→ **Task prompt**
Copying rule for the data below: pictures stay out, and only the lines from the one with "online PCB fabricator" down to the one with "Login, Register, Forgot", inclusive, are repeated exactly.
[[ Supplied data, beginning ]]
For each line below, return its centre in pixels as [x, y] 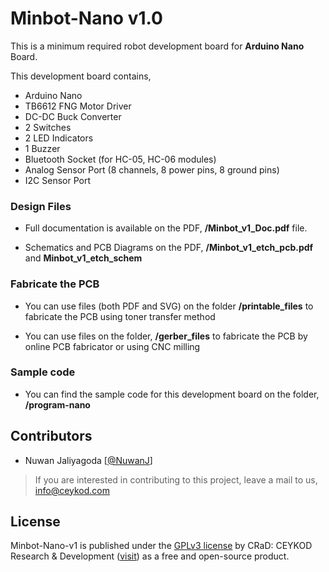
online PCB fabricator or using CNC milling [112, 346]
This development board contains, [81, 76]
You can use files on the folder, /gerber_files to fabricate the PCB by [166, 336]
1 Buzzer [42, 148]
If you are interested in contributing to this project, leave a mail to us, [176, 479]
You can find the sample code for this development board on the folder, [172, 394]
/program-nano [57, 404]
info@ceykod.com [72, 490]
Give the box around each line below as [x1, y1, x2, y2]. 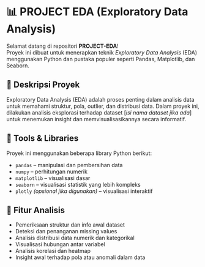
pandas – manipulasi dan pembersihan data [15, 161, 123, 168]
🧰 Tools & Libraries [6, 133, 79, 144]
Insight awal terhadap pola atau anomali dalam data [15, 254, 146, 261]
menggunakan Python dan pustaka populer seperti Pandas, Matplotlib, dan [6, 55, 195, 62]
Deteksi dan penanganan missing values [15, 228, 117, 235]
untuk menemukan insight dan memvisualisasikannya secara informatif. [6, 115, 187, 122]
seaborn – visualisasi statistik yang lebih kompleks [15, 181, 141, 188]
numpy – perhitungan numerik [15, 168, 88, 175]
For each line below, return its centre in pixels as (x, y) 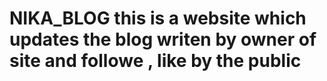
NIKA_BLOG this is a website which (158, 18)
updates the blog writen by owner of (163, 39)
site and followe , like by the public (155, 61)
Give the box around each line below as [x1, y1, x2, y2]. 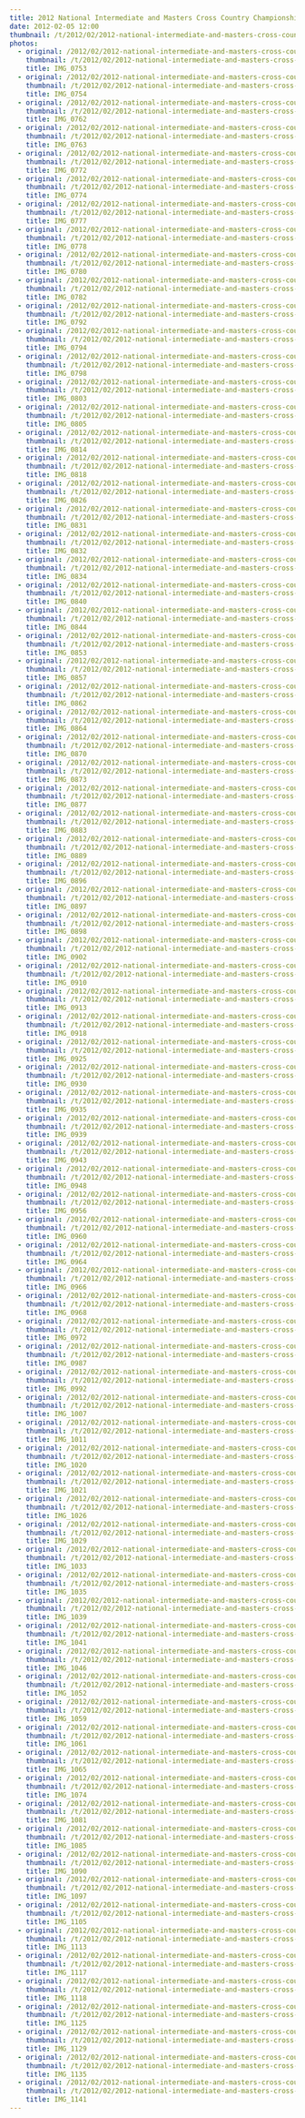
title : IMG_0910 [25, 978, 88, 988]
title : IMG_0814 [25, 445, 88, 454]
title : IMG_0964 [25, 1257, 88, 1266]
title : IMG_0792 [25, 318, 88, 328]
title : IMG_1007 [25, 1410, 88, 1419]
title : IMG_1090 [25, 1867, 88, 1876]
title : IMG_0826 [25, 495, 88, 505]
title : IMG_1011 [25, 1434, 88, 1444]
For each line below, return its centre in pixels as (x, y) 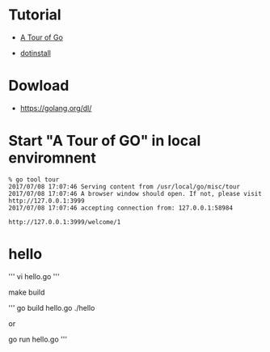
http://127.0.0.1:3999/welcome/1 (65, 222)
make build (27, 292)
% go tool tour (34, 180)
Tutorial (35, 15)
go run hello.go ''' (38, 339)
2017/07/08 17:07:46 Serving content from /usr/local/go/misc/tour (124, 187)
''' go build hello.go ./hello (52, 307)
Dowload (39, 86)
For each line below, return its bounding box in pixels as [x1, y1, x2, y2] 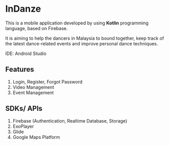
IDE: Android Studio [5, 50, 47, 56]
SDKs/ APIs [5, 104, 42, 113]
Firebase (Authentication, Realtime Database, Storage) [12, 118, 128, 124]
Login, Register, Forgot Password [12, 78, 83, 84]
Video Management [12, 84, 55, 90]
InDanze [5, 3, 41, 15]
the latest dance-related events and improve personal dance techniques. [5, 40, 158, 46]
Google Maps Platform [12, 134, 60, 140]
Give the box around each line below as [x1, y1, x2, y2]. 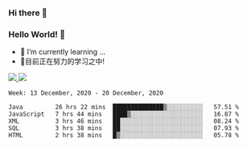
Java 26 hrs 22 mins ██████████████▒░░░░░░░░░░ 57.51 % [8, 104, 240, 112]
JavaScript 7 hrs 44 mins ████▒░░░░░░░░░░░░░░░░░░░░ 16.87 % [8, 110, 240, 119]
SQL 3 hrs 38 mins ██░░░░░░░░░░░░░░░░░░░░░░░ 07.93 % [8, 125, 240, 133]
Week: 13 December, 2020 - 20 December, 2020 [8, 89, 163, 97]
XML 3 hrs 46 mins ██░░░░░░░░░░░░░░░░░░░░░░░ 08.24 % [8, 117, 240, 125]
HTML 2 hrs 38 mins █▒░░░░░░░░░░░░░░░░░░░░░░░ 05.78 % [8, 132, 240, 140]
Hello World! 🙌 [8, 28, 66, 39]
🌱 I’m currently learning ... [19, 47, 106, 57]
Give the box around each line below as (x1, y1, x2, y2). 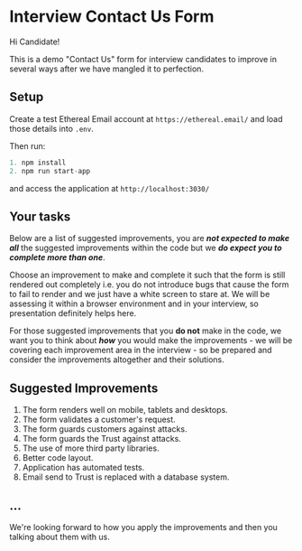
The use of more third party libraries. (22, 443, 160, 453)
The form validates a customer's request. (22, 414, 176, 425)
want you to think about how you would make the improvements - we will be (9, 335, 293, 346)
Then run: (9, 140, 46, 151)
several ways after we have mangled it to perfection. (9, 63, 205, 74)
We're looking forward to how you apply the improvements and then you (9, 521, 278, 532)
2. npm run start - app (9, 166, 91, 175)
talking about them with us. (9, 531, 110, 542)
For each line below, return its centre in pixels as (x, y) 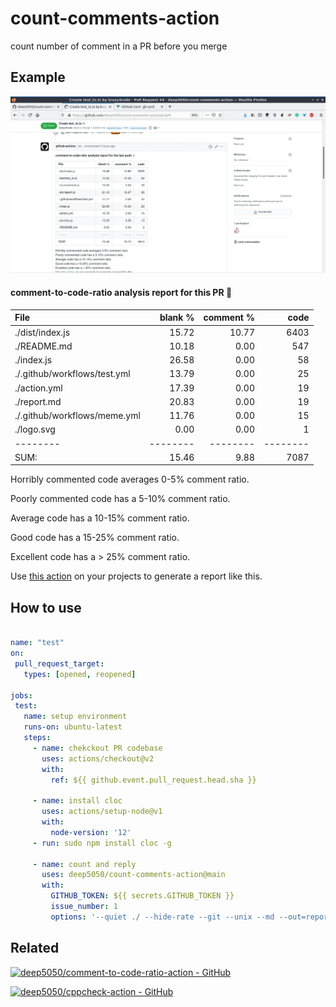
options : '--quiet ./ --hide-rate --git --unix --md (162, 917)
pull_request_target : (59, 663)
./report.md (38, 401)
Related (35, 948)
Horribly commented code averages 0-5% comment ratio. (130, 479)
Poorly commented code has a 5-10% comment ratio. (120, 499)
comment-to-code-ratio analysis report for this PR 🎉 (121, 293)
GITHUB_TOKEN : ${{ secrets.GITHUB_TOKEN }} (142, 896)
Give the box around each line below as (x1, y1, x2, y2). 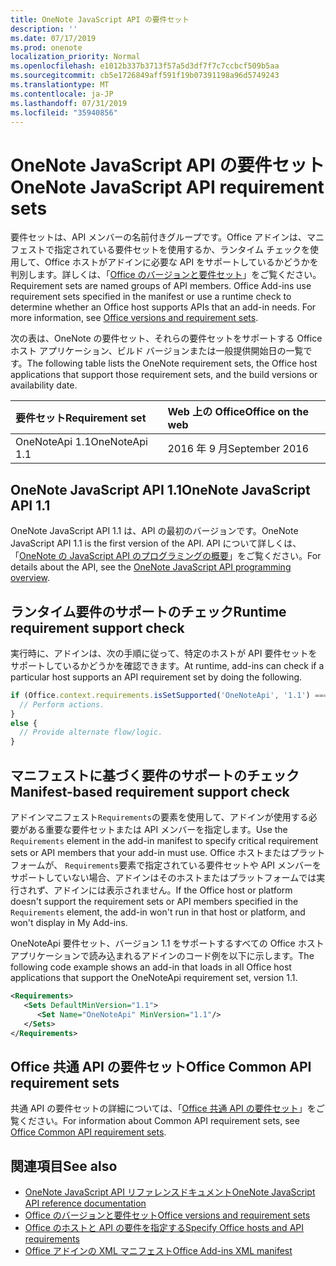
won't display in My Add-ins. (10, 917, 128, 928)
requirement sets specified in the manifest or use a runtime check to (10, 291, 292, 303)
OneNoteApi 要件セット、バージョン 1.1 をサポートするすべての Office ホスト (10, 937, 325, 949)
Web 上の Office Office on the (167, 405, 309, 419)
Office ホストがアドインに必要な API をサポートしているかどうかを (44, 256, 319, 268)
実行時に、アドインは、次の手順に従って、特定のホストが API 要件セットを (10, 647, 318, 659)
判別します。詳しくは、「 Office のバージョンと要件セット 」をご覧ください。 (10, 269, 322, 281)
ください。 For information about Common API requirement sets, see (18, 1115, 300, 1127)
[[ Supplied data, end ]]
→ **Result of this exercise**
online PCB fabricator or using CNC milling [112, 346]
This development board contains, [81, 76]
You can use files on the folder, /gerber_files to fabricate the PCB by [166, 336]
1 Buzzer [42, 148]
If you are interested in contributing to this project, leave a mail to us, [176, 479]
You can find the sample code for this development board on the folder, [172, 394]
/program-nano [57, 404]
info@ceykod.com [72, 490]
Give the box around each line below as [x1, y1, x2, y2]. 
pandas – manipulasi dan pembersihan data [15, 161, 123, 168]
🧰 Tools & Libraries [6, 133, 79, 144]
Insight awal terhadap pola atau anomali dalam data [15, 254, 146, 261]
menggunakan Python dan pustaka populer seperti Pandas, Matplotlib, dan [6, 55, 195, 62]
Deteksi dan penanganan missing values [15, 228, 117, 235]
untuk menemukan insight dan memvisualisasikannya secara informatif. [6, 115, 187, 122]
seaborn – visualisasi statistik yang lebih kompleks [15, 181, 141, 188]
numpy – perhitungan numerik [15, 168, 88, 175]
For each line below, return its centre in pixels as (x, y) 
NIKA_BLOG this is a website which (158, 18)
updates the blog writen by owner of (163, 39)
site and followe , like by the public (155, 61)
Give the box around each line below as [x1, y1, x2, y2]. 
title : IMG_0910 [25, 978, 88, 988]
title : IMG_0814 [25, 445, 88, 454]
title : IMG_0964 [25, 1257, 88, 1266]
title : IMG_0792 [25, 318, 88, 328]
title : IMG_1007 [25, 1410, 88, 1419]
title : IMG_1090 [25, 1867, 88, 1876]
title : IMG_0826 [25, 495, 88, 505]
title : IMG_1011 [25, 1434, 88, 1444]
For each line below, return its centre in pixels as (x, y) 
http://127.0.0.1:3999/welcome/1 (65, 222)
make build (27, 292)
% go tool tour (34, 180)
Tutorial (35, 15)
go run hello.go ''' (38, 339)
2017/07/08 17:07:46 Serving content from /usr/local/go/misc/tour (124, 187)
''' go build hello.go ./hello (52, 307)
Dowload (39, 86)
For each line below, return its bounding box in pixels as [x1, y1, x2, y2] 
IDE: Android Studio [5, 50, 47, 56]
SDKs/ APIs [5, 104, 42, 113]
Firebase (Authentication, Realtime Database, Storage) [12, 118, 128, 124]
Login, Register, Forgot Password [12, 78, 83, 84]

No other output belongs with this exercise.